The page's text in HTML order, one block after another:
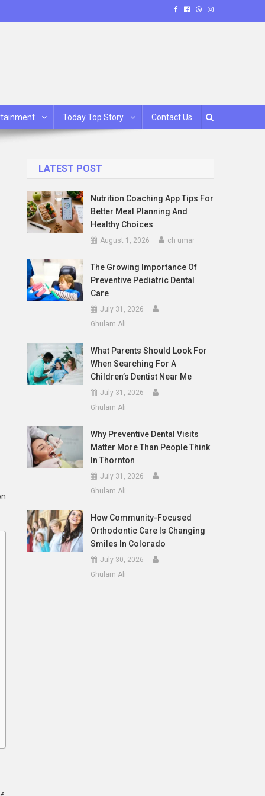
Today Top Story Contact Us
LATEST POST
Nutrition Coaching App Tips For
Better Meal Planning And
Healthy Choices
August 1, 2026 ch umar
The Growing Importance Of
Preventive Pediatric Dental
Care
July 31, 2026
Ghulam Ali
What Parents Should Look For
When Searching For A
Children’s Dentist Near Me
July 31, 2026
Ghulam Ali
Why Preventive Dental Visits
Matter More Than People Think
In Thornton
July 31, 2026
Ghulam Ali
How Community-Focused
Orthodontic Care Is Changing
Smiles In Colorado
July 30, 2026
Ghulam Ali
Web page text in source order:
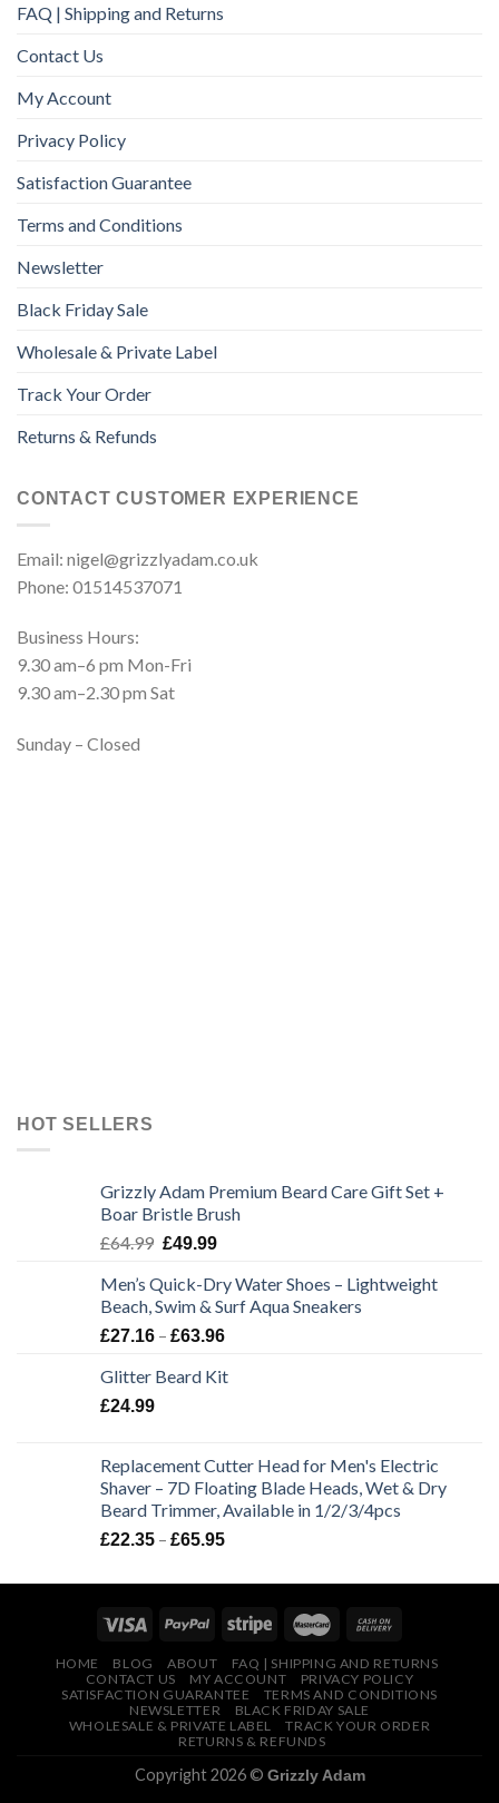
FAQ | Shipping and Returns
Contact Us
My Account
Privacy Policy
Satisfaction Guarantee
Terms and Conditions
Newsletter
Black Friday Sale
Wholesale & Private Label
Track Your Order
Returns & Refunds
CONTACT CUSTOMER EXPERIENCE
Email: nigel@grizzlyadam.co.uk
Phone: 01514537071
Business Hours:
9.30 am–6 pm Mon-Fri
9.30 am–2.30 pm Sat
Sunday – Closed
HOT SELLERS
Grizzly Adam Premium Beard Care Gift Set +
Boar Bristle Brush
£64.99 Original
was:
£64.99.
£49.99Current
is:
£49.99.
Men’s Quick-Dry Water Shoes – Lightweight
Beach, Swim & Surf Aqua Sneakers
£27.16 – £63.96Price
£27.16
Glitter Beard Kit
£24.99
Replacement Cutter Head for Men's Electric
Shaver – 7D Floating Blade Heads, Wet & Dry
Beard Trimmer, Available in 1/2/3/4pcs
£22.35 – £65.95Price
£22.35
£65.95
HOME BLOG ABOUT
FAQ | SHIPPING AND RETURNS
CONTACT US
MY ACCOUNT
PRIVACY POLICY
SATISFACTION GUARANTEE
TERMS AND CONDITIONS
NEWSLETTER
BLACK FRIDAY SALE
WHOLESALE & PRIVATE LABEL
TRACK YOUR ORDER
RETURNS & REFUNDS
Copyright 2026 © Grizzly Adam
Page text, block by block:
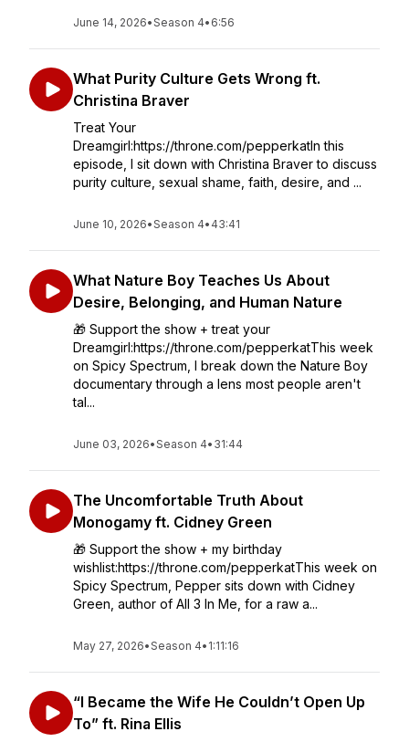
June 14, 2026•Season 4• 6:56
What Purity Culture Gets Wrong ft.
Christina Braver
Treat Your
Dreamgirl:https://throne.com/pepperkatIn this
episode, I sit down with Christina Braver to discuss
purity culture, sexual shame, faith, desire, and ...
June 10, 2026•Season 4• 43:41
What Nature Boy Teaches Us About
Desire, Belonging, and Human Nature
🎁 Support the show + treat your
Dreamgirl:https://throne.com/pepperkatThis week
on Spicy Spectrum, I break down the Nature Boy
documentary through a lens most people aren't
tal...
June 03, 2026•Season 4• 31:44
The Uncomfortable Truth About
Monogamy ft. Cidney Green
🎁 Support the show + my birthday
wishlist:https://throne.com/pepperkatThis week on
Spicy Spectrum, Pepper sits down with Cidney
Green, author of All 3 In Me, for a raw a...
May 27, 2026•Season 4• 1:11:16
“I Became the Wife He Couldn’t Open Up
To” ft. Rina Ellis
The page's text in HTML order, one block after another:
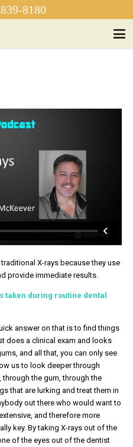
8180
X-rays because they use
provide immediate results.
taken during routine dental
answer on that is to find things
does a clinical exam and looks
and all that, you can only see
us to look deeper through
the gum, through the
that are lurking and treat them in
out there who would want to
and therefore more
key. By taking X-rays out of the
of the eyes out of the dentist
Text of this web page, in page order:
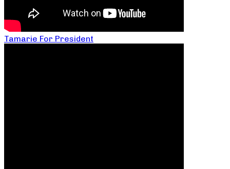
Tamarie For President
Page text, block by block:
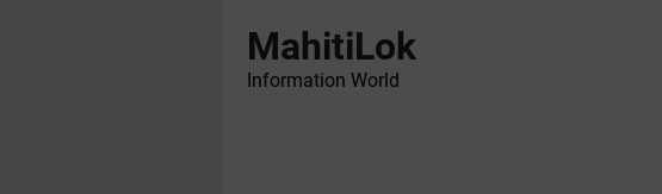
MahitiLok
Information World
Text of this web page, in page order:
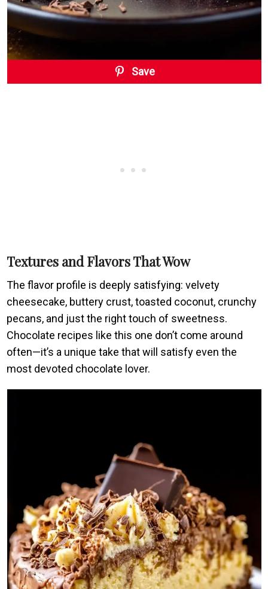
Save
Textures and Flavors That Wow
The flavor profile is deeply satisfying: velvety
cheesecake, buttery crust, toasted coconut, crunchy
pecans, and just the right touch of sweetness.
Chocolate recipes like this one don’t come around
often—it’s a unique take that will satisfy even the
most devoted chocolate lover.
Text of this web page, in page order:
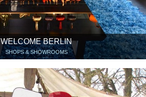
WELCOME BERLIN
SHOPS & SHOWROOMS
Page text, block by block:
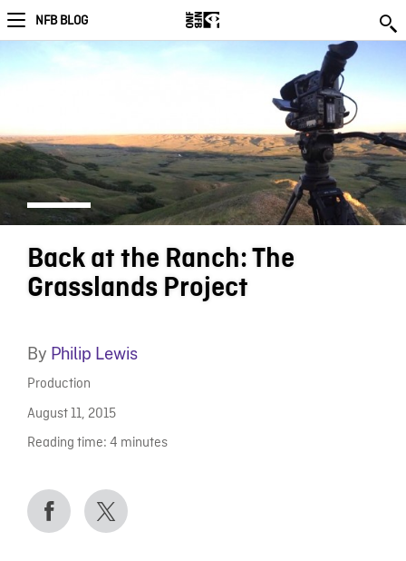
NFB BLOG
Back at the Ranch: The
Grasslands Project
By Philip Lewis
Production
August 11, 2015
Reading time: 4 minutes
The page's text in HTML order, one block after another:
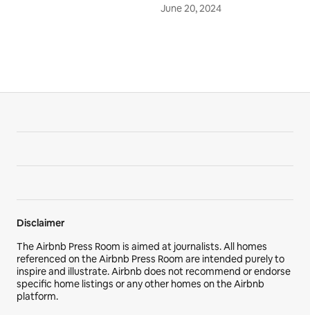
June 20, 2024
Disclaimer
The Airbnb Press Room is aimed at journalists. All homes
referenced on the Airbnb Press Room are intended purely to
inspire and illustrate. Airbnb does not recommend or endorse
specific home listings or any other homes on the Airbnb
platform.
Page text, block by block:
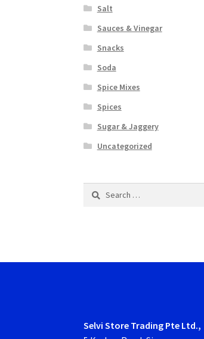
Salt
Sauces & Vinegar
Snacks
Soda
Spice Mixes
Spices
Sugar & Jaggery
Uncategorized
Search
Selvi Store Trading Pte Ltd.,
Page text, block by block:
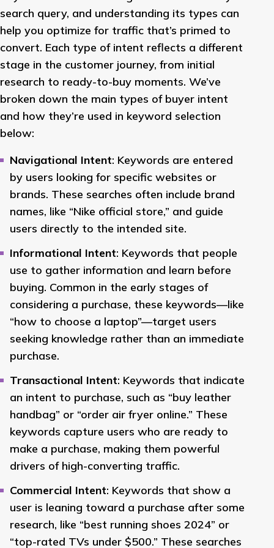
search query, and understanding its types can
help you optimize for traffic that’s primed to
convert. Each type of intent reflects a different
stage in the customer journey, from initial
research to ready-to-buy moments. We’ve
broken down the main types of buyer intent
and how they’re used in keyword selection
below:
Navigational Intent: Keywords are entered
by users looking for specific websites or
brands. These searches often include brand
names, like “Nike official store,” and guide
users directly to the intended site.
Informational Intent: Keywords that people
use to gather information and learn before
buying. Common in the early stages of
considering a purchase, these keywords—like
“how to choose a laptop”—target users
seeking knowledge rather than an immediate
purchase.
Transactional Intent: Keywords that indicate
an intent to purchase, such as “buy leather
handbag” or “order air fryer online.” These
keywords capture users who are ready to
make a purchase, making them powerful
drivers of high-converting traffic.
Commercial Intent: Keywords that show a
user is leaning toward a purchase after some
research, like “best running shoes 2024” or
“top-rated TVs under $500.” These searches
######
WHAT THE TASK ASKS —
In the listing above, find the line holding "use to gather information and learn before" and the line holding "Commercial Intent: Keywords that show a", then output those two lines and every line between them exactly.

RESULT FOR THIS TASK —
use to gather information and learn before
buying. Common in the early stages of
considering a purchase, these keywords—like
“how to choose a laptop”—target users
seeking knowledge rather than an immediate
purchase.
Transactional Intent: Keywords that indicate
an intent to purchase, such as “buy leather
handbag” or “order air fryer online.” These
keywords capture users who are ready to
make a purchase, making them powerful
drivers of high-converting traffic.
Commercial Intent: Keywords that show a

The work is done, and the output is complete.